Ten million trees were damaged by hurricane Lothar. Many have still to be removed

(Keystone)

One year after the "storm of the century", Lothar, the government says efforts to clear damaged forests have been progressing well and that the slump in timber prices had not been as serious as expected.

At a press conference in Bern on Thursday, the federal environment agency said that the clearing of the forests was already very far advanced.

Lothar ravaged Switzerland on December 26, 1999, felling more than 10 million trees over a surface area of 46,000 hectares. The destruction is the worst ever recorded in Swiss forests, and represents the average wood harvest over three years.

The government estimates the damage to the forests at between SFr750 and 800 million. However, the total cost of the storm, including destruction to buildings and other structures, is put at SFr1.74 billion.

Switzerland's federal forestry director, Werner Schärer, said good progress had been made in getting the forests back in shape. "Of the 12.5 million cubic metres of timber that fell, eight million have already been cleared away," he said.

Another 2.5 million cubic metres of wood will be left to rot on the forest floor, while the rest will be cleared away this winter.

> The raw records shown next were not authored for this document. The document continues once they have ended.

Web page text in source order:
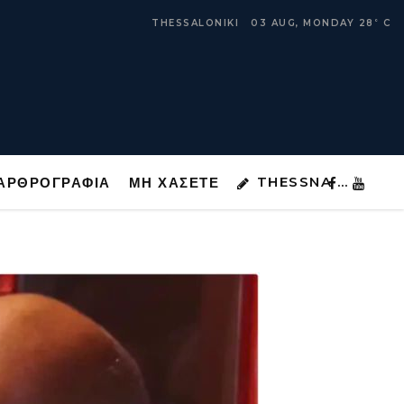
THESSALONIKI 03 AUG, MONDAY 28 ° C
ΜΗ ΧΑΣΕΤΕ THESSNA …
ΜΗ ΧΑΣΕΤΕ THESSNA …
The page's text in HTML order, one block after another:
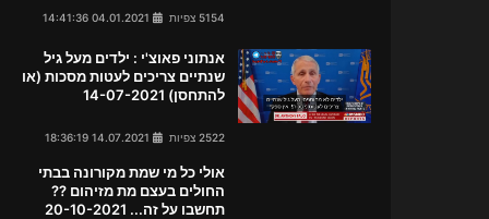
5154 צפיות
אנתוני פאוצ'י : ילדים מעל גיל
שנתיים צריכים לעטות מסכות (או
להתחסן) 14-07-2021
2522 צפיות
אולי כל מי שמת מקורונה בבתי
החולים בעצם מת מזיהום ??
תחשבו על זה... 20-10-2021
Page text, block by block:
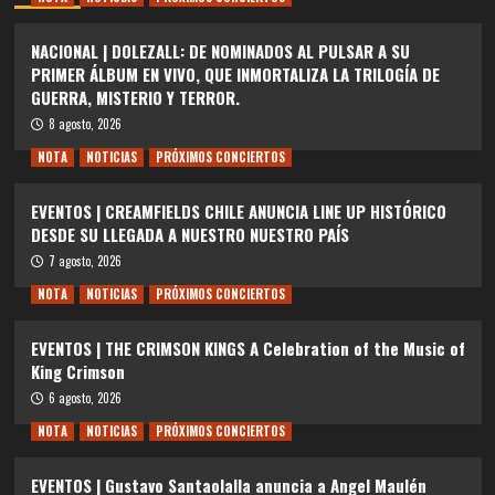
NACIONAL | DOLEZALL: DE NOMINADOS AL PULSAR A SU
PRIMER ÁLBUM EN VIVO, QUE INMORTALIZA LA TRILOGÍA DE
GUERRA, MISTERIO Y TERROR.
8 agosto, 2026
NOTA
NOTICIAS PRÓXIMOS CONCIERTOS
EVENTOS | CREAMFIELDS CHILE ANUNCIA LINE UP HISTÓRICO
DESDE SU LLEGADA A NUESTRO NUESTRO PAÍS
7 agosto, 2026
NOTA
NOTICIAS PRÓXIMOS CONCIERTOS
EVENTOS | THE CRIMSON KINGS A Celebration of the Music of
King Crimson
6 agosto, 2026
NOTA
NOTICIAS PRÓXIMOS CONCIERTOS
EVENTOS | Gustavo Santaolalla anuncia a Angel Maulén
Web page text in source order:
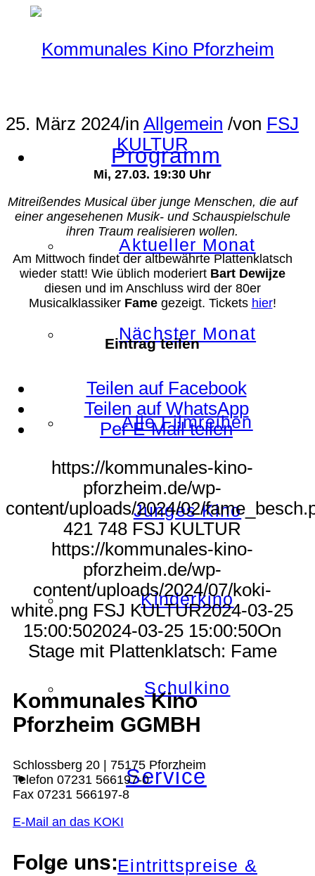
Programm
Aktueller Monat
Nächster Monat
Alle Filmreihen
Junges Kino
Kinderkino
Schulkino
Service
Eintrittspreise &
25. März 2024/in Allgemein /von FSJ
KULTUR
Mi, 27.03. 19:30 Uhr
Mitreißendes Musical über junge Menschen, die auf
einer angesehenen Musik- und Schauspielschule
ihren Traum realisieren wollen.
Am Mittwoch findet der altbewährte Plattenklatsch
wieder statt! Wie üblich moderiert Bart Dewijze
diesen und im Anschluss wird der 80er
Musicalklassiker Famegezeigt. Tickets hier!
Eintrag teilen
Teilen auf Facebook
Teilen auf WhatsApp
Per E-Mail teilen
https://kommunales-kino-
pforzheim.de/wp-
content/uploads/2024/02/
421 748 FSJ KULTUR
https://kommunales-kino-
pforzheim.de/wp-
content/uploads/2024/07/koki-
white.png FSJ KULTUR2024-03-25
15:00:502024-03-25 15:00:50On
Stage mit Plattenklatsch: Fame
Kommunales Kino
Pforzheim GGMBH
Schlossberg 20 | 75175 Pforzheim
Telefon 07231 566197-0
Fax 07231 566197-8
E-Mail an das KOKI
Folge uns:
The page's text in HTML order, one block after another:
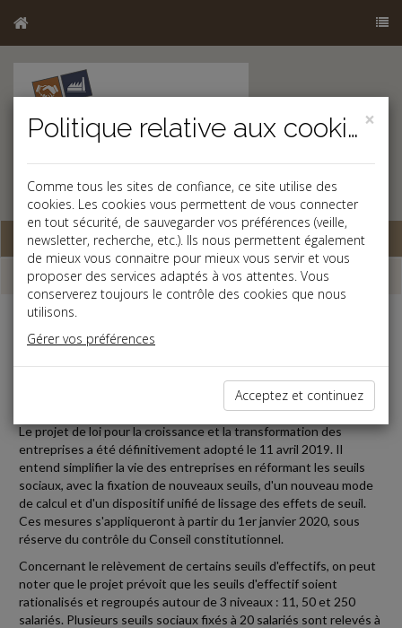
Base documentaire
Dépêches
Social
Date: 2019-04-26
SEUILS D'EFFECTIFS APRÈS LA LOI PACTE
Le projet de loi pour la croissance et la transformation des
entreprises a été définitivement adopté le 11 avril 2019. Il
entend simplifier la vie des entreprises en réformant les seuils
sociaux, avec la fixation de nouveaux seuils, d'un nouveau mode
de calcul et d'un dispositif unifié de lissage des effets de seuil.
Ces mesures s'appliqueront à partir du 1er janvier 2020, sous
réserve du contrôle du Conseil constitutionnel.
Concernant le relèvement de certains seuils d'effectifs, on peut
noter que le projet prévoit que les seuils d'effectif soient
rationalisés et regroupés autour de 3 niveaux : 11, 50 et 250
salariés. Plusieurs seuils sociaux fixés à 20 salariés sont relevés à
×
Politique relative aux cookies
Comme tous les sites de confiance, ce site utilise des
cookies. Les cookies vous permettent de vous connecter
en tout sécurité, de sauvegarder vos préférences (veille,
newsletter, recherche, etc.). Ils nous permettent également
de mieux vous connaitre pour mieux vous servir et vous
proposer des services adaptés à vos attentes. Vous
conserverez toujours le contrôle des cookies que nous
utilisons.
Gérer vos préférences
Acceptez et continuez
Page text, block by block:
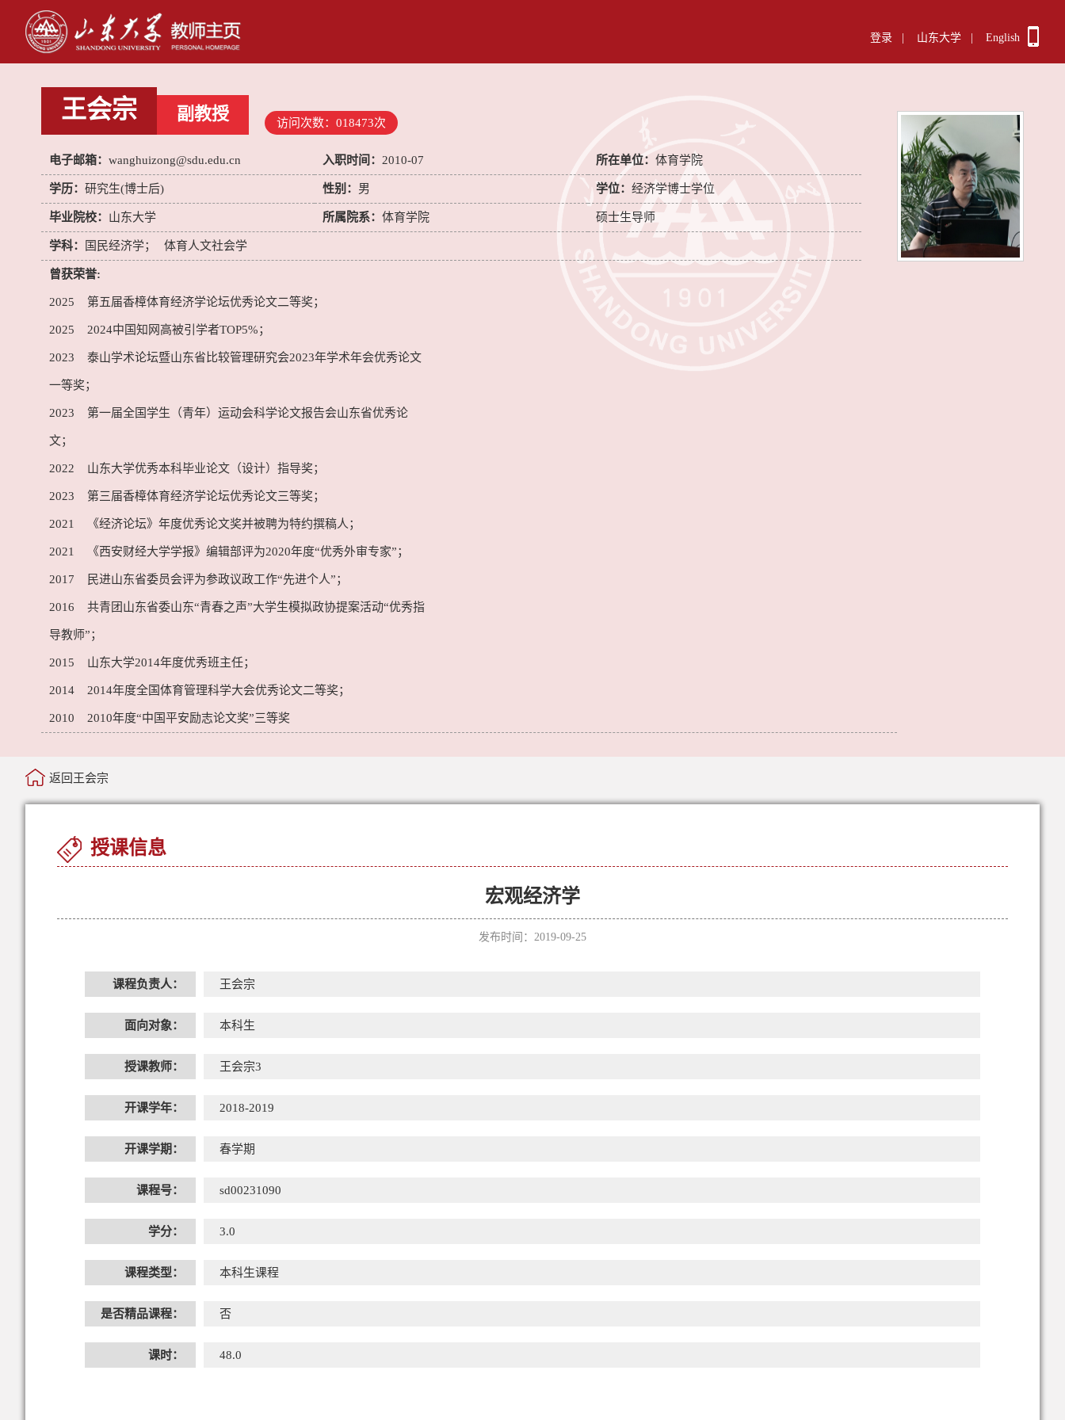
登录 山东大学 English
王会宗 副教授 访问次数： 018473次
电子邮箱： wanghuizong@sdu.edu.cn 入职时间： 2010-07 所在单位： 体育学院
学历： 研究生(博士后) 性别： 男 学位： 经济学博士学位
毕业院校： 山东大学 所属院系： 体育学院 硕士生导师
学科： 国民经济学； 体育人文社会学
曾获荣誉:
2025 第五届香樟体育经济学论坛优秀论文二等奖；
2025 2024中国知网高被引学者TOP5%；
2023 泰山学术论坛暨山东省比较管理研究会2023年学术年会优秀论文
一等奖；
2023 第一届全国学生（青年）运动会科学论文报告会山东省优秀论
文；
2022 山东大学优秀本科毕业论文（设计）指导奖；
2023 第三届香樟体育经济学论坛优秀论文三等奖；
2021 《经济论坛》年度优秀论文奖并被聘为特约撰稿人；
2021 《西安财经大学学报》编辑部评为2020年度“优秀外审专家”；
2017 民进山东省委员会评为参政议政工作“先进个人”；
2016 共青团山东省委山东“青春之声”大学生模拟政协提案活动“优秀指
导教师”；
2015 山东大学2014年度优秀班主任；
2014 2014年度全国体育管理科学大会优秀论文二等奖；
2010 2010年度“中国平安励志论文奖”三等奖
返回王会宗
授课信息
宏观经济学
发布时间：2019-09-25
课程负责人： 王会宗
面向对象： 本科生
授课教师： 王会宗3
开课学年： 2018-2019
开课学期： 春学期
课程号： sd00231090
学分： 3.0
课程类型： 本科生课程
是否精品课程： 否
课时： 48.0
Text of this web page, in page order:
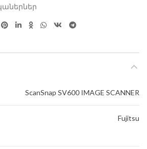
ScanSnap SV600 IMAGE SCANNER
Fujitsu
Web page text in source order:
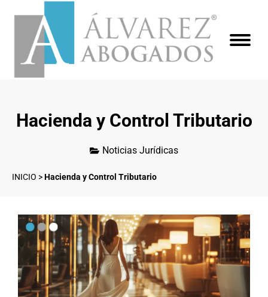
Hacienda y Control Tributario
Noticias Jurídicas
INICIO >Hacienda y Control Tributario
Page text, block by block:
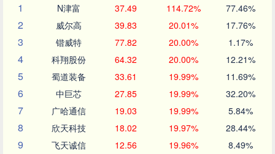
1
N津富 37.49 114.72% 77.46%
2 威尔高 39.83 20.01% 17.76%
3 锴威特 77.82 20.00% 1.17%
4 科翔股份 64.32 20.00% 12.21%
5 蜀道装备 33.61 19.99% 11.69%
6 中巨芯 27.85 19.99% 32.20%
7 广哈通信 19.03 19.99% 5.84%
8 欣天科技 18.02 19.97% 28.44%
9 飞天诚信 12.56 19.96% 8.49%
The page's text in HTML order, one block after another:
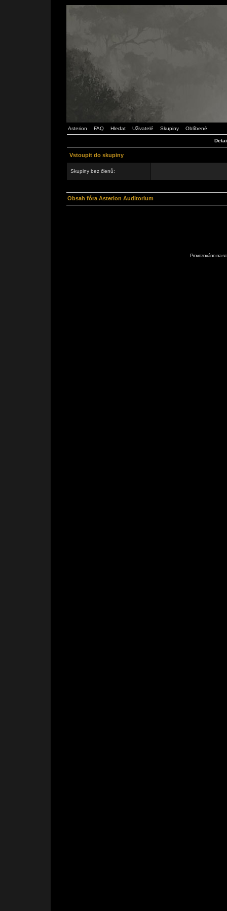
Asterion FAQ Hledat Uživatelé Skupiny Oblíbené
Vstoupit do skupiny
Skupiny bez členů:
Obsah fóra Asterion Auditorium
Provozováno na
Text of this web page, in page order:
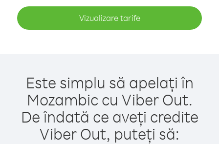
Vizualizare tarife
Este simplu să apelați în
Mozambic cu Viber Out.
De îndată ce aveți credite
Viber Out, puteți să:
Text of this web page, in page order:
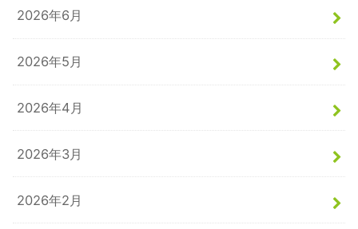
2026年6月
2026年5月
2026年4月
2026年3月
2026年2月
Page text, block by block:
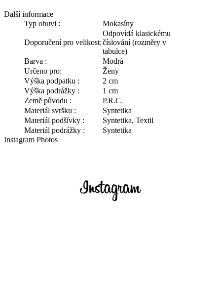
Další informace
Typ obuvi :
Mokasíny
Doporučení pro velikost:
Odpovídá klasickému
číslování (rozměry v
tabulce)
Barva :
Modrá
Určeno pro:
Ženy
Výška podpatku :
2 cm
Výška podrážky :
1 cm
Země původu :
P.R.C.
Materiál svršku :
Syntetika
Materiál podšívky :
Syntetika, Textil
Materiál podrážky :
Syntetika
Instagram Photos
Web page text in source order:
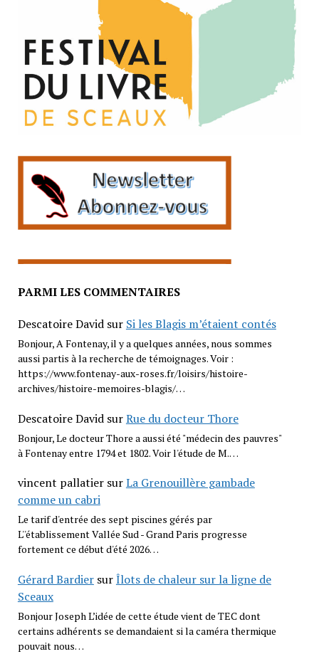
PARMI LES COMMENTAIRES
Descatoire Davidsur Si les Blagis m’étaient contés
Bonjour, A Fontenay, il y a quelques années, nous sommes
aussi partis à la recherche de témoignages. Voir :
https://www.fontenay-aux-roses.fr/loisirs/histoire-
archives/histoire-memoires-blagis/…
Descatoire DavidsurRue du docteur Thore
Bonjour, Le docteur Thore a aussi été "médecin des pauvres"
à Fontenay entre 1794 et 1802. Voir l'étude de M.…
vincent pallatiersurLa Grenouillère gambade
comme un cabri
Le tarif d'entrée des sept piscines gérés par
L''établissement Vallée Sud - Grand Paris progresse
fortement ce début d'été 2026…
Gérard BardiersurÎlots de chaleur sur la ligne de
Sceaux
Bonjour Joseph L’idée de cette étude vient de TEC dont
certains adhérents se demandaient si la caméra thermique
pouvait nous…

The forestry authorities added that although the price of wood had dropped by 30 per cent in the wake of the storm, it had remained stable after that. They said there were now signs that prices were beginning to rise again.

The authorities emphasised that despite the devastation caused by Lothar, it offered them a chance to learn important lessons about protecting people and forests, in order to be better prepared for Switzerland's next big storm.